_Exercise goal:_ From the listing below, copy each line that holds "vida".

────────

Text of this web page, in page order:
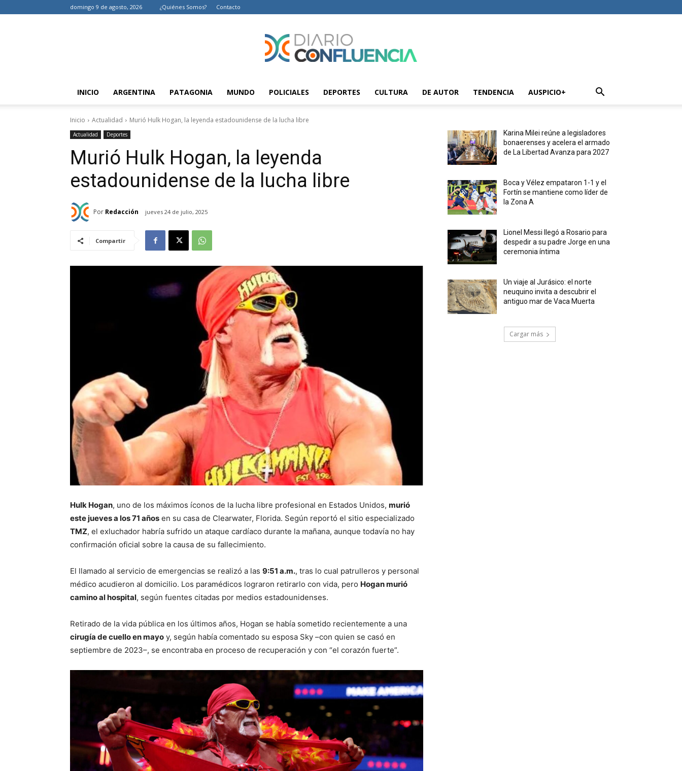
domingo 9 de agosto, 2026 ¿Quiénes Somos? Contacto
Diario
Argentina
INICIO ARGENTINA PATAGONIA MUNDO POLICIALES DEPORTES CULTURA DE AUTOR TENDENCIA AUSPICIO+
Inicio Actualidad Murió Hulk Hogan, la leyenda estadounidense de la lucha libre
Actualidad Deportes
Murió Hulk Hogan, la leyenda
estadounidense de la lucha libre
Por Redacción jueves 24 de julio, 2025
Compartir
Hulk Hogan, uno de los máximos íconos de la lucha libre profesional en Estados Unidos, murió
este jueves a los 71 años en su casa de Clearwater, Florida. Según reportó el sitio especializado
TMZ, el exluchador habría sufrido un ataque cardíaco durante la mañana, aunque todavía no hay
confirmación oficial sobre la causa de su fallecimiento.
El llamado al servicio de emergencias se realizó a las 9:51 a.m., tras lo cual patrulleros y personal
médico acudieron al domicilio. Los paramédicos lograron retirarlo con vida, pero Hogan murió
camino al hospital, según fuentes citadas por medios estadounidenses.
Retirado de la vida pública en los últimos años, Hogan se había sometido recientemente a una
cirugía de cuello en mayo y, según había comentado su esposa Sky –con quien se casó en
septiembre de 2023–, se encontraba en proceso de recuperación y con “el corazón fuerte”.
Karina Milei reúne a legisladores
bonaerenses y acelera el armado
de La Libertad Avanza para 2027
Boca y Vélez empataron 1-1 y el
Fortín se mantiene como líder de
la Zona A
Lionel Messi llegó a Rosario para
despedir a su padre Jorge en una
ceremonia íntima
Un viaje al Jurásico: el norte
neuquino invita a descubrir el
antiguo mar de Vaca Muerta
Cargar más

────────

_Exercise result:_
médico acudieron al domicilio. Los paramédicos lograron retirarlo con vida, pero Hogan murió
Retirado de la vida pública en los últimos años, Hogan se había sometido recientemente a una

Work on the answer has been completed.